O nosso caminho é para a frente

Com tudo isto, é imperativo que o movimento da paz e justiça concentre a sua atenção na dinâmica social, nas forças sociais e políticas em vez de se concentrar em Trump como um indivíduo. Apesar de todas as questões negativas e os perigos a que a eleição do Trump deu origem, há um lado positivo, a sua eleição pôs a nu todas as contradições do sistema existente a todos os níveis: o racismo, o sexismo, a xenofobia, a devastação causada pela globalização corporativa, a guerra perpétua e a profunda corrupção do sistema político em Washington, DC.

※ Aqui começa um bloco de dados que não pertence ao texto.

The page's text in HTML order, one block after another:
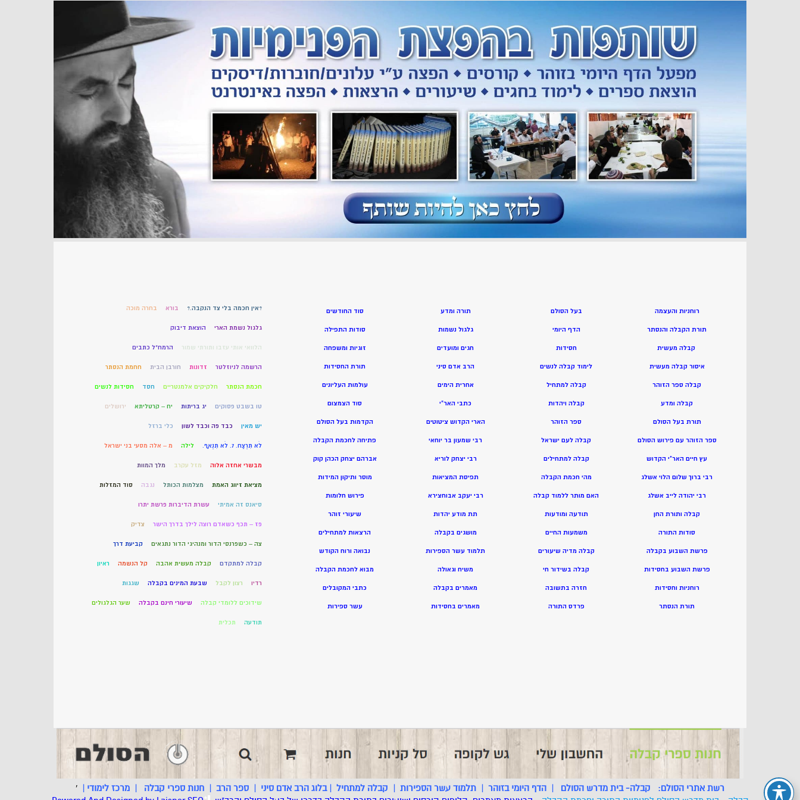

A vitória de Trump não é um mandato para a guerra e o racismo. Há motivo para nos preocuparmos, mas não para o desespero. O resultado eleitoral reflectiu principalmente um desejo do eleitorado por mudança. O uso que a campanha de Trump fez do racismo, islamofobia e sexismo não nega esta realidade. Existem algumas características positivas nas posições de campanha contraditórias de Trump em matéria de política externa, por exemplo, a sua abertura para uma atitude mais pragmática em relação à Rússia. Evidentemente, as forças pró-guerra vão mover céus e terra para garantir que os elementos populistas nas suas declarações desapareçam e seremos deixados com uma Administração republicana de direita convencional. Por conseguinte temos de intensificar a luta pela paz e sair para as ruas em grande número.

Concentrando nas exigências populares que foram levantadas durante esta eleição por Trump, Clinton, Sanders, ou Jill Stein, podemos unir e unificar todas as forças populares, incluindo a maioria daqueles que votaram em Trump (quer como um voto de protesto ou com base num desejo de mudança sistémica) num movimento o mais amplo possível, que aborde todas as falhas estruturais do sistema que estejam directamente relacionadas com a exploração corporativa imperialista e o belicismo militar-industrial.

A nosso ver, é a única forma de desfazer os efeitos negativos desta eleição e implementar as mudanças fundamentais pelas quais os povos do nosso país e do mundo vêm lutando há muitas décadas.